What to produce>
The required output is the exact run of lines below that opens at the line with "jest ciągła, (38, 70, 97, 88)" and closes at the line with "w przedziale domkniętym (27, 100, 166, 119)".

[Data entries]
# # # #
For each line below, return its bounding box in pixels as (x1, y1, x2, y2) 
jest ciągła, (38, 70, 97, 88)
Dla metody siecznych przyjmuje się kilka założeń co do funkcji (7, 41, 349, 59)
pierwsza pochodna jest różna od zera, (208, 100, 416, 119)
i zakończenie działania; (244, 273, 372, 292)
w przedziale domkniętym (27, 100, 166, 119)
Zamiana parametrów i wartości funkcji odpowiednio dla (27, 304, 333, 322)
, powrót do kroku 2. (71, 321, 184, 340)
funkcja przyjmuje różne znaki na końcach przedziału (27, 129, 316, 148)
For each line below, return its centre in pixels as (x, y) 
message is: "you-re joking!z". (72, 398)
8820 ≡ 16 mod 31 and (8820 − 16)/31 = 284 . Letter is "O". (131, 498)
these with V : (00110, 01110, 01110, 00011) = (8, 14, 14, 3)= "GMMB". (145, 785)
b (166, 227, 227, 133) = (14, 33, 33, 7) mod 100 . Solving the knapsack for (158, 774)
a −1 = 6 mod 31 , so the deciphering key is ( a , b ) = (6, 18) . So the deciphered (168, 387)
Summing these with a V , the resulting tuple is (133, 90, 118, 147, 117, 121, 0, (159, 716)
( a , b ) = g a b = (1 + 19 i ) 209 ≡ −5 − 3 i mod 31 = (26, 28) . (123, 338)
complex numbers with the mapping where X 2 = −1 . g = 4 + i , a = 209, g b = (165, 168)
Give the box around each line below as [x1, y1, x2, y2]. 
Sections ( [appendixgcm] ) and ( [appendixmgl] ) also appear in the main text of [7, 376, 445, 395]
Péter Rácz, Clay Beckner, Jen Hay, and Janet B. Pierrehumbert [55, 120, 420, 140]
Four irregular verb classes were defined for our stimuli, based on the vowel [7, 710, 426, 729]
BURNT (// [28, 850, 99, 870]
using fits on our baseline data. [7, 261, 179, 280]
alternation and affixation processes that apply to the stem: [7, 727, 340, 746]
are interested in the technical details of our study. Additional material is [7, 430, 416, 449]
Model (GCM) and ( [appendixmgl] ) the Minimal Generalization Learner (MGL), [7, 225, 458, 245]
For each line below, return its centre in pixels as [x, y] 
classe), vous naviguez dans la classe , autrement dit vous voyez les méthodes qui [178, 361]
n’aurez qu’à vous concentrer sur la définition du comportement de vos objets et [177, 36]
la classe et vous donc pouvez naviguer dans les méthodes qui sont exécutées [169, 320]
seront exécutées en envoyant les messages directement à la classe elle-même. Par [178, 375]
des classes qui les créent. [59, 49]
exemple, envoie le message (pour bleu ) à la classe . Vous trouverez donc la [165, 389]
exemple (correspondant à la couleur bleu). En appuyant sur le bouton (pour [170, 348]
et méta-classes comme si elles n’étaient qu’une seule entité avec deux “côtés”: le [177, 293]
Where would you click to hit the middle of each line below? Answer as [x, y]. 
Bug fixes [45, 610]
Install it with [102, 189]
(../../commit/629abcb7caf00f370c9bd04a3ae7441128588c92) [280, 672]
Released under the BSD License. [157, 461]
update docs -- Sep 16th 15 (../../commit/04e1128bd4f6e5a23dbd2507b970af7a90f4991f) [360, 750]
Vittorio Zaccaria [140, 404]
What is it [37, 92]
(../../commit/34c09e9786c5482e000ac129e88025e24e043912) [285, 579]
# # # #
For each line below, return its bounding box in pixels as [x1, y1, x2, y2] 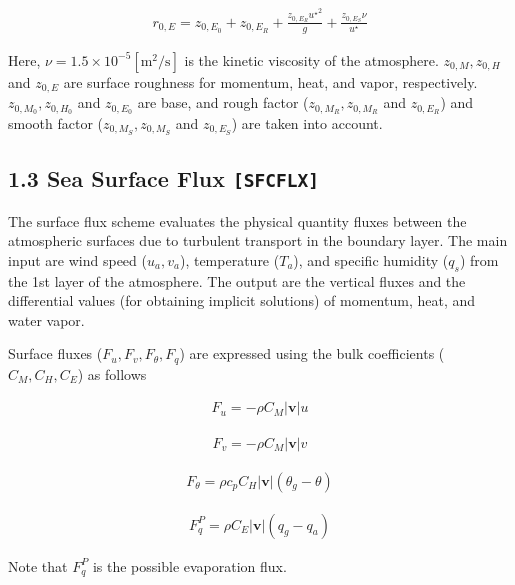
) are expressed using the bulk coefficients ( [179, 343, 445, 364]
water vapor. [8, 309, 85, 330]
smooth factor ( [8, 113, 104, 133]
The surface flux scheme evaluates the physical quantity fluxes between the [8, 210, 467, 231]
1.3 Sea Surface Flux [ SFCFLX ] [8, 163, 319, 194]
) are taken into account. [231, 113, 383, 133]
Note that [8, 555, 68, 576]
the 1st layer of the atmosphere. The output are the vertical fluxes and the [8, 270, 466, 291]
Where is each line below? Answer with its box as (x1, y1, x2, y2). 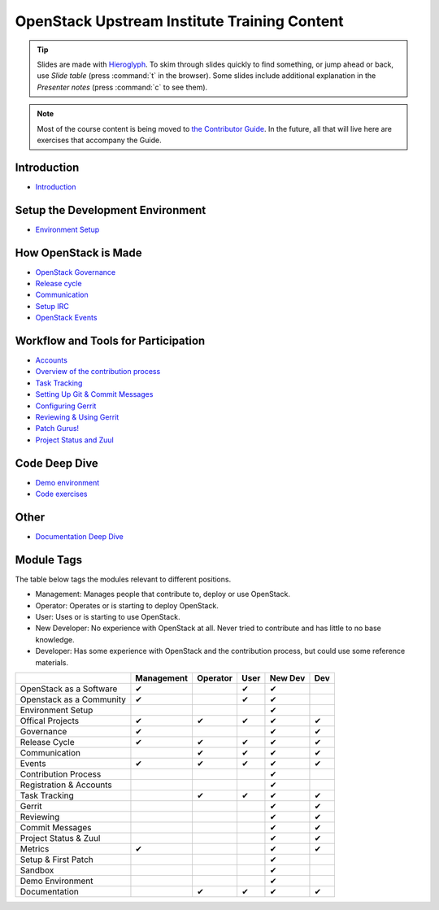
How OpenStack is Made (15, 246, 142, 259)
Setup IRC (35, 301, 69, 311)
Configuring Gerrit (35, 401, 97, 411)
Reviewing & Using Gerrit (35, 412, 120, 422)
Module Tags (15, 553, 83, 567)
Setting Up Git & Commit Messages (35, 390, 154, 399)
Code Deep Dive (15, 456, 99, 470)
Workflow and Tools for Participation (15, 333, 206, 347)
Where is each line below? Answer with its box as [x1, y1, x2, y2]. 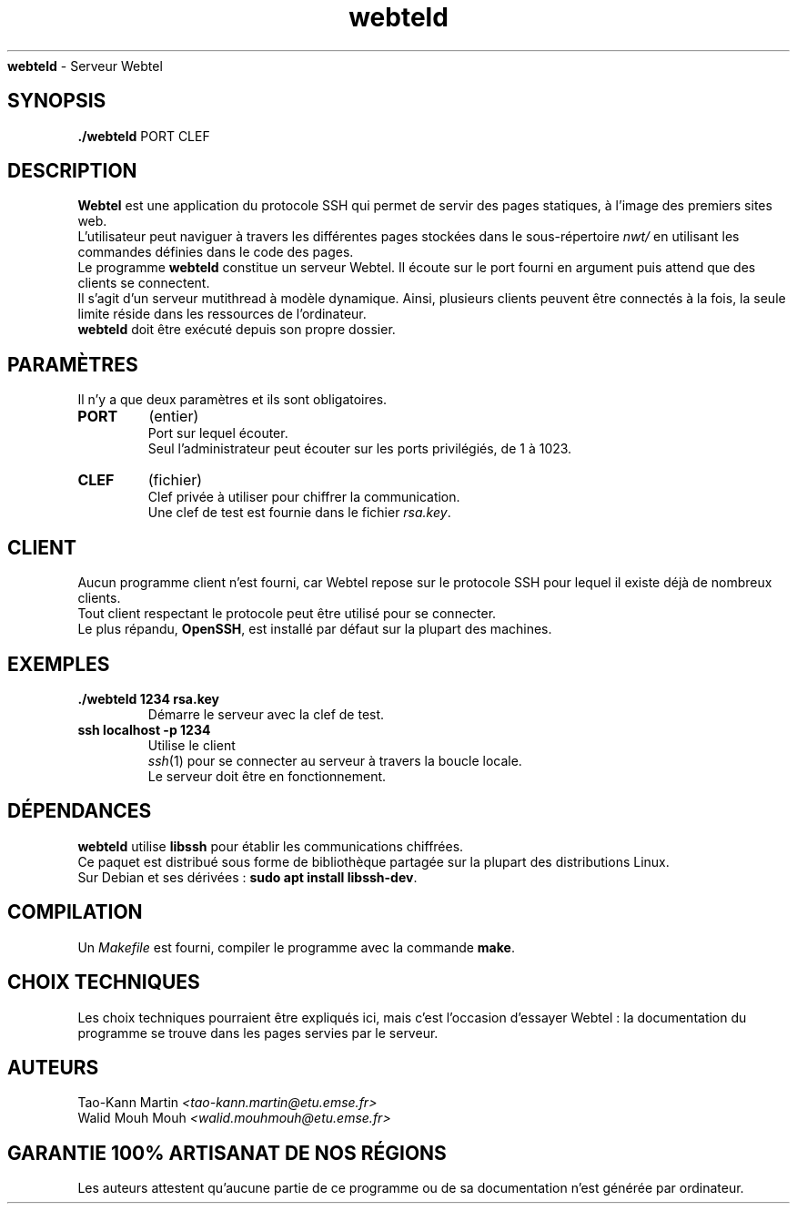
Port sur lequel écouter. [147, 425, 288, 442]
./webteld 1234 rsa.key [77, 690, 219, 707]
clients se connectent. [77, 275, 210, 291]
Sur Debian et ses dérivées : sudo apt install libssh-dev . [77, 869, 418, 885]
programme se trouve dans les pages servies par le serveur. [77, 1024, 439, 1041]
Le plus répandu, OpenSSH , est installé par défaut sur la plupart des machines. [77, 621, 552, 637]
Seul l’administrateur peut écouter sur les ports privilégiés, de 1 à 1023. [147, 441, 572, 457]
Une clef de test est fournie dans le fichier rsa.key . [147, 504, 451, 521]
# # # #
Task answer>
jest ciągła, (38, 70, 97, 88)
Dla metody siecznych przyjmuje się kilka założeń co do funkcji (7, 41, 349, 59)
pierwsza pochodna jest różna od zera, (208, 100, 416, 119)
i zakończenie działania; (244, 273, 372, 292)
w przedziale domkniętym (27, 100, 166, 119)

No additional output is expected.